I love Karen Coyle’s idea that we should make OCR usable by identifying the best-available copy of each text. It’s time to start thinking about this kind of thing. Digital humanists have been making big claims about our ability to interpret large collections. But — outside of a few exemplary projects like EEBO-TCP — we really don’t have free access to the kind of large, coherent collections that our rhetoric would imply. We’ve got feet of clay on this issue.
Moreover, this wouldn’t be a difficult problem to address. I think it can be even simpler than Coyle suggests. In many cases, libraries have digitized multiple copies of a single edition. The obvious, simple thing to do is just:
Measure OCR quality — automatically, using a language model rather than ground truth — and associate a measurement of OCR quality with each bibliographic record.
This simple metric would save researchers a huge amount of labor, because a scholar could use an API to request “all the works you have between 1790 and 1820 that are above 90% probable accuracy” or “the best available copy of each edition in this period,” making it much easier to build a meaningfully normalized corpus. (This may be slightly different from Coyle’s idea about “urtexts,” because I’m talking about identifying the best copy of an edition rather than the best edition of a title.) And of course a metric destroys nothing: if you want to talk about print culture without filtering out poor OCR, all that metadata is still available. All this would do is empower researchers to make their own decisions.

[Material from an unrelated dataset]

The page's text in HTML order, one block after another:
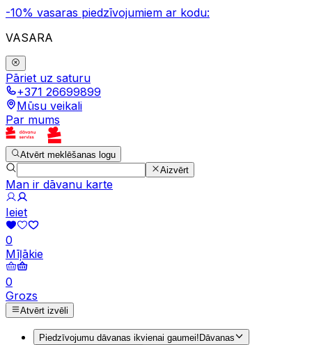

One could go even further, and construct a “Frankenstein” edition by taking the best version of each page in a given edition. Or one could improve OCR with post-processing. But I think those choices can be left to individual research projects and repositories. The only part of this that really does need to be a collective enterprise is an initial measurement of OCR quality that gets associated with each bibliographic record and exposed to the API. That measurement would save research assistants thousands of hours of labor picking “the cleanest version of X.” I think it’s the most obvious thing we’re lacking.
[Postscript: Obviously, researchers can do this for themselves by downloading everything in period X, measuring OCR quality, and then selecting copies accordingly. In fact, I'm getting ready to build that workflow this summer. But this is going to take time and consume a lot of disk space, and it's really the kind of thing an API ought to be doing for us.]